**WHAT IS EXPECTED**: The entire listing that follows must be repeated exactly, pictures excluded.

**RECORD EXTRACTS**:
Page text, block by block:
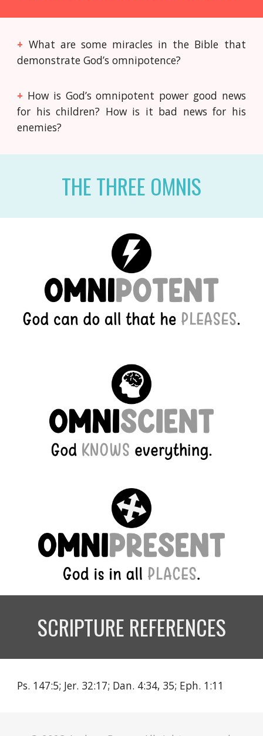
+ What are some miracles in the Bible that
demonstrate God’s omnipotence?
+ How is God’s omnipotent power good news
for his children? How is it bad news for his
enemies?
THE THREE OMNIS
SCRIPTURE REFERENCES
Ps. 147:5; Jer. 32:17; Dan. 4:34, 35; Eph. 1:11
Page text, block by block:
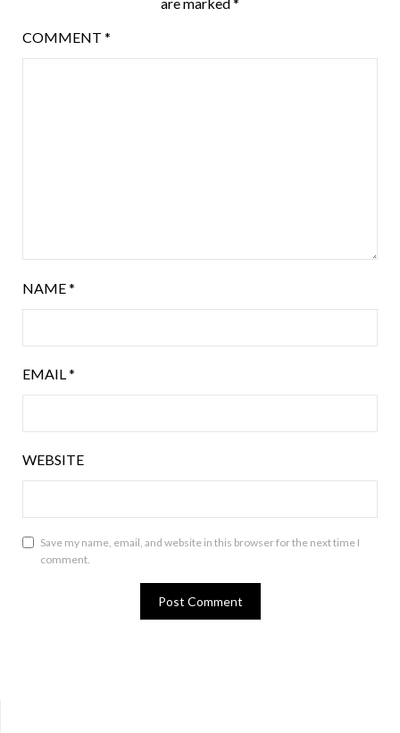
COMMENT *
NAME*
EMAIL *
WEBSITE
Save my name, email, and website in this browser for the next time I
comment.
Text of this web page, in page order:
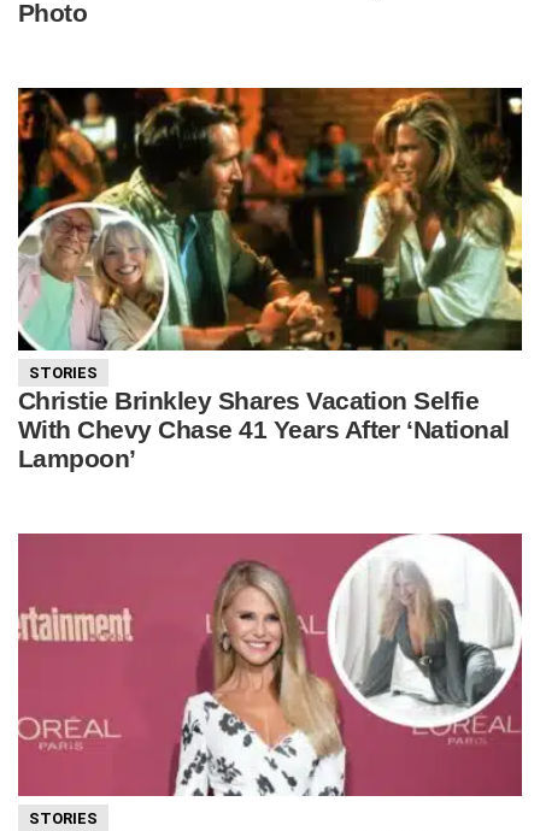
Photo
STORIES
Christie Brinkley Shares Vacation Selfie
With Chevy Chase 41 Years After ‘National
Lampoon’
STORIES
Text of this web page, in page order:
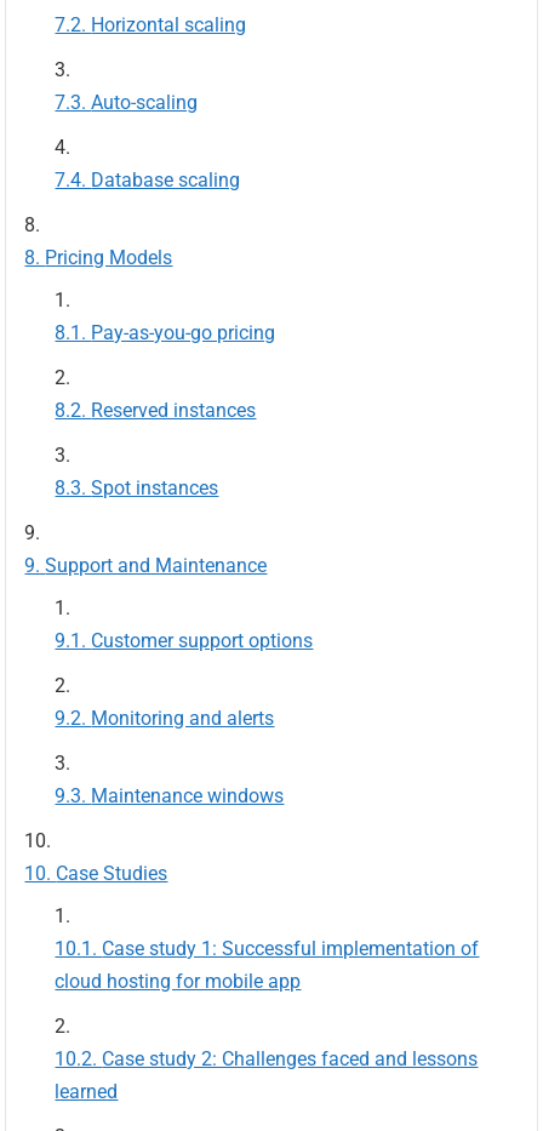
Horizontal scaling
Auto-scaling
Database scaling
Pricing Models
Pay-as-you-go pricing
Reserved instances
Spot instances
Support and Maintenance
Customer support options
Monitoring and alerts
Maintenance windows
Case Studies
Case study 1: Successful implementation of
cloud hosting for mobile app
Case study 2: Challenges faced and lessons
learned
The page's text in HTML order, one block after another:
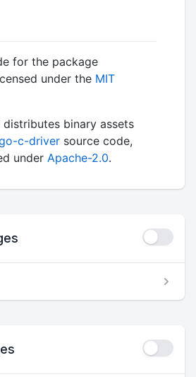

**OUTPUT BELOW**:
Page text, block by block:
+ What are some miracles in the Bible that
demonstrate God’s omnipotence?
+ How is God’s omnipotent power good news
for his children? How is it bad news for his
enemies?
THE THREE OMNIS
SCRIPTURE REFERENCES
Ps. 147:5; Jer. 32:17; Dan. 4:34, 35; Eph. 1:11
Page text, block by block:
COMMENT *
NAME*
EMAIL *
WEBSITE
Save my name, email, and website in this browser for the next time I
comment.
Text of this web page, in page order:
Photo
STORIES
Christie Brinkley Shares Vacation Selfie
With Chevy Chase 41 Years After ‘National
Lampoon’
STORIES
Text of this web page, in page order:
Horizontal scaling
Auto-scaling
Database scaling
Pricing Models
Pay-as-you-go pricing
Reserved instances
Spot instances
Support and Maintenance
Customer support options
Monitoring and alerts
Maintenance windows
Case Studies
Case study 1: Successful implementation of
cloud hosting for mobile app
Case study 2: Challenges faced and lessons
learned
The page's text in HTML order, one block after another:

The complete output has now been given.